L’epatite C è una malattia infiammatoria del fegato di origine infettiva. La trasmissione è dovuta al virus HCV (Hepatitis C Virus), individuato per la prima volta nel 1989 dai ricercatori dei Centers for Disease Control and Prevention (CDC) di Atlanta. Il virus attacca le cellule epatiche e circola nel sangue, può essere evidenziato in diversi tessuti extra-epatici ed è in grado di riprodursi anche al di fuori del fegato.

La malattia è spesso asintomatica, oppure presenta un quadro clinico sfumato, con sintomi lievi e aspecifici. In ogni caso, sia nelle forme acute sia in quelle croniche, i sintomi compaiono molto tardi (dopo dieci- vent’anni o più) rispetto al momento in cui è avvenuta l’infezione.

Il decorso ha un andamento variabile da individuo a individuo: nel 15-20% dei soggetti la guarigione è spontanea; nell’80% dei casi la malattia cronicizza, danneggia gravemente il fegato evolvendo in cirrosi epatica (che può portare a epatocarcinoma), imponendo spesso il ricovero ospedaliero e risultando a volte fatale. Il motivo di queste differenze può essere legato a caratteristiche individuali del paziente o alla presenza di fattori aggiuntivi di danno epatico (come l’uso di bevande alcoliche), oltre che alla tipologia dell’infezione.

Esistono 6 genotipi del virus dell’epatite C (1, 2 , 3, 4, 5 e 6); ciascun genotipo a sua volta comprende un numero variabile di sottotipi (a, b, c ecc.); il più frequente e difficile da trattare per la ridotta risposta alla terapia è il genotipo 1b.

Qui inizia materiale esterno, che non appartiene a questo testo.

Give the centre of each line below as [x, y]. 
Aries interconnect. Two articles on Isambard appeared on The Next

Il virus dell’epatite C si trasmette tramite sangue o fluidi corporei infetti; quindi la malattia può essere contratta o per via parenterale tramite trasfusioni di sangue o di emoderivati, o per via percutanea, cioè in seguito all’impiego di aghi o strumenti infetti.
La trasmissione del virus ha subito una battuta d’arresto con l’individuazione dell’agente eziologico della malattia nel sangue nel 1989 e l’introduzione di test di screening sul sangue, che ha notevolmente ridotto la trasmissione tramite sangue o emoderivati.

Negli anni ’60-’70, prima della scoperta del virus, hanno contribuito alla diffusione dell’infezione: l’impiego di strumenti non adeguatamente sterilizzati e utilizzati per più pazienti in chirurgia ambulatoriale, le cure odontoiatriche, l’agopuntura e l’utilizzo di siringhe di vetro. Oggi l’impiego di materiale usa e getta ha eliminato questa fonte di contagio.

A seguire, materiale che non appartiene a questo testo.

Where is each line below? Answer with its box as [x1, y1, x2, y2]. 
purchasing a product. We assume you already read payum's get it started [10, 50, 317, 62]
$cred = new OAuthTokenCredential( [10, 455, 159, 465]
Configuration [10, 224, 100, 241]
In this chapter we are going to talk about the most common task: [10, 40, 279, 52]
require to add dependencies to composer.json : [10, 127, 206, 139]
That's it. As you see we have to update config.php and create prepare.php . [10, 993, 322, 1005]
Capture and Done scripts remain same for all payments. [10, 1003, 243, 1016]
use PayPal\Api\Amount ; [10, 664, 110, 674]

Restano comunque componenti a rischio: pratiche estetiche (manicure e pedicure) con strumentario non personalizzato, tatuaggi e piercing e ogni altra procedura invasiva con strumenti non monouso, i rapporti sessuali non protetti (soprattutto nel caso di più partner), scambio di rasoi, spazzolini da denti, forbici.

Sono categorie a rischio: tossicodipendenti o ex-tossicodipendenti; soggetti che hanno subito trapianti, donazioni di sangue, interventi chirurgici o odontoiatrici prima del 1990; soggetti con numerosi partner sessuali (mentre non comporta rischio l’attività sessuale frequente con lo stesso partner).

L’epatite C cronica è un problema di sanità pubblica in crescita. Secondo le stime, nel mondo le persone infettate sarebbero ormai prossime ai 200 milioni, con 3-4 milioni di nuovi casi ogni anno.
In Europa si contano circa nove milioni di portatori cronici di HCV, in America 13 e nel Sud Est asiatico 3210.

Tra i pazienti HIV-positivi (ovvero portatori del virus che causa l’AIDS), 1 su 3 è infettato anche dal virus dell’epatite C, poiché i fattori di rischio legati allo stile di vita sono simili per entrambe le popolazioni.

Attualmente, l’infezione da HCV è la principale causa di malattia epatica cronica e di trapianto di fegato in Europa e negli Stati Uniti. È responsabile di circa il 20 % dei casi di epatite acuta, del 70 % delle epatiti croniche, del 20 % delle cirrosi allo stadio terminale (lesioni cicatriziali del fegato) e del 60 % dei casi di carcinoma epatocellulare (cancro al fegato).

Secondo stime dei CDC, negli Stati Uniti il numero annuale dei decessi per patologie epatiche terminali correlate all’epatite raggiungerà i 30-40mila casi entro il 2010, a meno di cambiamenti nella storia naturale della malattia. Sulla base di tali previsioni, nel prossimo decennio la mortalità da HCV a livello mondiale sarà impressionante, considerando l’ampia diffusione della patologia.

In Italia, l’incidenza delle epatiti legate al virus C è in lenta e progressiva diminuzione: ogni anno la percentuale di nuovi casi è pari al 3-5% del totale. Questa riduzione è dovuta essenzialmente all’individuazione nel 1989 dell’agente eziologico della malattia e l’adozione di comportamenti più sicuri, con successiva riduzione del contagio.

In relazione alle fasce d’età, solo lo 0,2-0,5% dei soggetti infetti ha meno di vent’anni, il 5% ha un’età compresa tra 20 e 40 anni; le principali sacche di infezione si trovano tra gli ultrasessantenni, tra i quali l’incidenza può superare il 30%.

L’incidenza di infezioni croniche nella popolazione generale adulta varia, in relazione all’area geografica, dal 3,2% al 12,6%. In generale, si riporta una maggiore frequenza di casi al Sud, dove in alcune aree si arriva anche al 20%.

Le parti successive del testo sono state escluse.